10.03.2012

Wednesday's Inspiring Book (and, soon, film)

Morning / afternoon one and all. No Monday post this week due to hectic work schedule, but things are calming down now, and it's time to return to regular programming.

Writing this week's gone well - the new book, which only has a tentative title right now, creeps over the 15,000 word mark - 5000 more and we'll be roughly half way there (and livin' on a prayer). Exciting stuff. I love writing in autumn, as I've mentioned, and just walking around the city, or even a nearby graveyard, makes me excited to get back to the book, to try to capture the feeling in the air. A lot of writing is like that, I think - one exact experience, and years of attempting to recreate it for others.

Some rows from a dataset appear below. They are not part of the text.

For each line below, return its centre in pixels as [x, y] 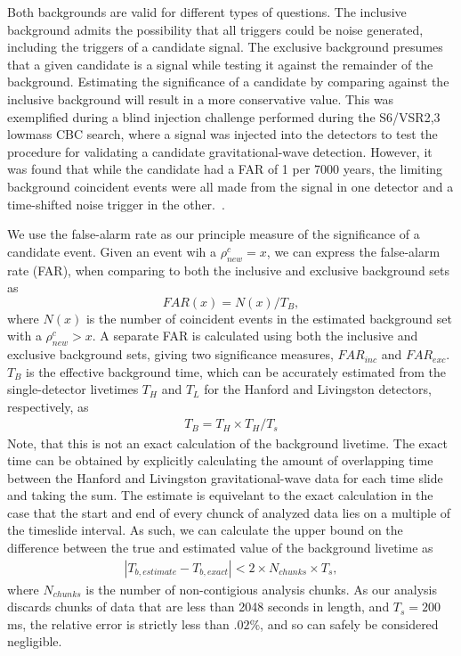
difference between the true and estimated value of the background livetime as [220, 548]
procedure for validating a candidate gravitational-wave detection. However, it [220, 151]
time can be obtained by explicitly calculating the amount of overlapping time [220, 460]
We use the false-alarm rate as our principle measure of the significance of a [214, 234]
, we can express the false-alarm [353, 251]
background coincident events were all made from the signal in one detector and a [230, 186]
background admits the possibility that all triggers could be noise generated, [215, 29]
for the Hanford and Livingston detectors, [318, 389]

Today, though, is Wednesday, and around here that can only mean another edition of Wednesday's Inspiring Books. Hold on to your hats, now.

Today, I'm looking at CLOUD ATLAS, by David Mitchell.

The Simon-approved version of the cover
I read this book in Japan after owning it for a while but never making it through the first few pages. Sometimes that happens, and it's OK. The mood doesn't take you, and you have to wait. I don't know what eventually inspired me to begin again, but I'm glad I did (and thankful to my good friend Justin for first recommending this book to me back in the lost world of university days).

CLOUD ATLAS is a complicated book, and very Murakami-esque. I'm not the first to draw that comparison. Set up as a series of stories piled inside one another, Russian dolls-style, it covers thousands of years, but only a few lives - and that's one of its secrets, I think. Mitchell seems capable of broad sweeps and epic narratives, but it's the human angle and their voices he really captures. The underlying themes, of loyalty, love, and the power of our lives to touch those we never meet, are never forced, but woven in with a pretty magic subtlety which leaves you wondering what the themes were, exactly. By that I mean they're not heavy handed - there's a very definite ephemeral nature to the plot.

Later this year the film of this book is coming out:


It looks like they've focused much more on the reincarnation angle than the book does, but it's understandable, and can still work. I'm excited by this movie, but nervous at the same time - book to movie transitions can go horrible wrong, and it's sad when they do.

So how'd this book inspire me? I

t's one of those books that I keep picking up because I remember a certain scene, a certain chapter, a certain character, and I want to read it again. Most times, not the entire book - I skim till I find the story, read a few pages, and leave it again. Mitchell's writing is good enough that these encounters, these turns of phrase and settings and lives are impressed on my memory and simply come to me, unsought for, every now and then. That's inspiring. If I can write a conversation, or a character, or a place, that just pops into readers heads years after they read the book, I'll die a happy man. And maybe I won't really die at all...

So that's today's inspiring book. And, thankfully, it will be inspiring on other days as well, in the future, in the past, etc. That's book magic, that is.